For the same test data instance that you chose in Section 1 above (`idx_to_explain`), generate SHAP's explanations

In [None]:
shap.initjs()
print("Credit risk: Good" if labels_test[idx_to_explain] else "Credit risk: Bad")
print(test.iloc[idx_to_explain])
shap.force_plot(
    explainer.expected_value, shap_values[idx_to_explain,:], X_test_array[idx_to_explain,:],
    feature_names=feature_names
)

#### Q4. Explain the SHAP output above. Which features have the highest contribution toward the outcome?

**Your analysis here:**

We can also check the features that contribute to the positive and negative classes in the following manner. Check if what you obtain below is consistent with your observations in Q4.

In [None]:
# Checking features that contribute to the positive and negative classification of the instance
vals = shap_values[idx_to_explain,:]
positive_class_weight = defaultdict(float)
negative_class_weight = defaultdict(float)
feats = feature_names

for feat_i, val_i in zip(feats, vals):
  if val_i > 0:
    positive_class_weight[feat_i] += val_i
  elif val_i < 0:
    negative_class_weight[feat_i] += val_i

In [None]:
list(sorted(positive_class_weight.items(), key=operator.itemgetter(1), reverse=True))[:10]

In [None]:
list(sorted(negative_class_weight.items(), key=operator.itemgetter(1)))[:10]
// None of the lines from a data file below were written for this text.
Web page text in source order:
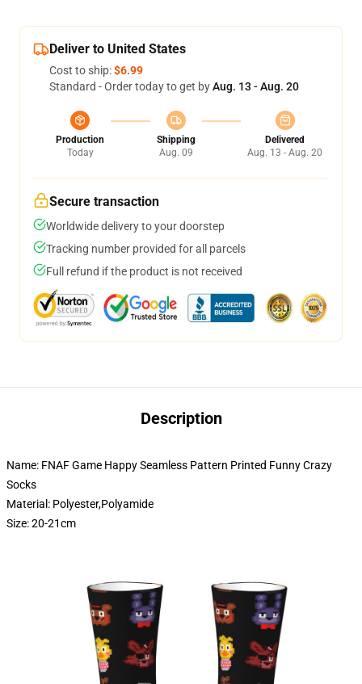
Deliver to United States
Cost to ship:$6.99
Standard - Order today to get byAug. 13 - Aug. 20
Production
Today
Shipping
Aug. 09
Delivered
Aug. 13 - Aug. 20
Secure transaction
Worldwide delivery to your doorstep
Tracking number provided for all parcels
Full refund if the product is not received
Description
Name: FNAF Game Happy Seamless Pattern Printed Funny Crazy
Socks
Material: Polyester,Polyamide
Size: 20-21cm
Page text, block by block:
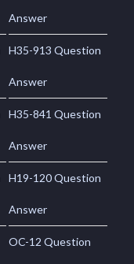
Answer
H35-913 Question
Answer
H35-841 Question
Answer
H19-120 Question
Answer
OC-12 Question
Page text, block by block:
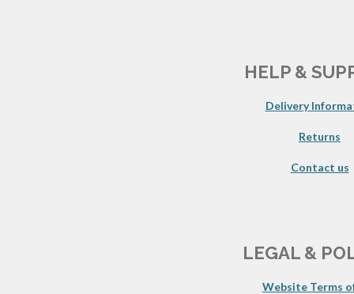
HELP &
Delivery
Returns
Contact us
LEGAL &
Website Terms

#### Q5. Select another instance and explain its prediction using SHAP. Also, identify the features that have positive and those that have negative contribution toward the outcome. 

**Your analysis here:**

#### SHAP's Global explanations

We can use SHAP to identify features that the model deems important on the entire data by using the `shap.plots.bar()` function.



In [None]:
shap.plots.bar(shap_values)

#### Q6. Based on the above plot, what can you say about how the trained model makes decisions?

**Your analysis here:**

# Section 3: Comparing SHAP and LIME's explanations
In this section, you will compare the explanations generated by SHAP and LIME and comment on their agreement, ease of understanding and stability over different instances.
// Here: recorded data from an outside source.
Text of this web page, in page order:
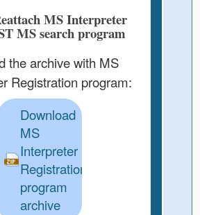
MS Interpreter
MS search program
the archive with MS
Registration program:
Download
MS
Interpreter
Registration
program
archive
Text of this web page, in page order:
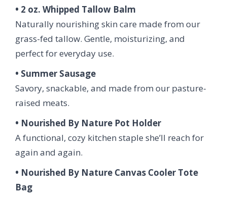
• 2 oz. Whipped Tallow Balm
Naturally nourishing skin care made from our
grass-fed tallow. Gentle, moisturizing, and
perfect for everyday use.
• Summer Sausage
Savory, snackable, and made from our pasture-
raised meats.
• Nourished By Nature Pot Holder
A functional, cozy kitchen staple she’ll reach for
again and again.
• Nourished By Nature Canvas Cooler Tote
Bag

#### Q7. For the same instance (say, `idx_to_explain` above), how do the local explanations generated by SHAP compare to that of LIME?

**Your analysis here:**

#### Q8. Select another instance and compare the local explanations of LIME and SHAP. Do the explanations agree? Did you come across examples where the explanations did not agree with each other. In general, what can you comment about the stability of the explanations generated by the two methods?

**Your analysis here:**

#### Q9. How do the global explanations of SHAP compare with LIME's global explanations?

**Your analysis here:**

# Section 4: Generating explanations for a non-linear classifier

So far in this assignment, you have worked with logistic regression which is a linear classifier. In this section, we will explore SHAP and LIME for a non-linear model such as XGBoost, random forest classifiers or neural networks.  
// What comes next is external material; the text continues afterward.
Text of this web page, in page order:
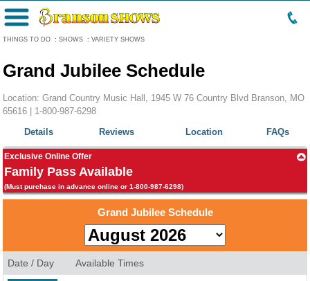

#### Q10. Select a test instance to explain and compare the local explanations over its model predictions using SHAP and LIME. 

**Your analysis here:**

#### Q11. Compare the global explanations for this model as generated by SHAP and LIME. 

**Your analysis here:**

#### Q12. Provide a discussion of how well the two methods (SHAP and LIME) generalize to different models.

**Your analysis here:**

# Submitting this Assignment Notebook

Once complete, please submit your assignment notebook as an attachment under \"Assignments > Assignment 3\" on Brightspace. You can download a copy of your notebook using ```File > Download .ipynb```. Please ensure you submit the `.ipynb` file (and not a `.py` file)."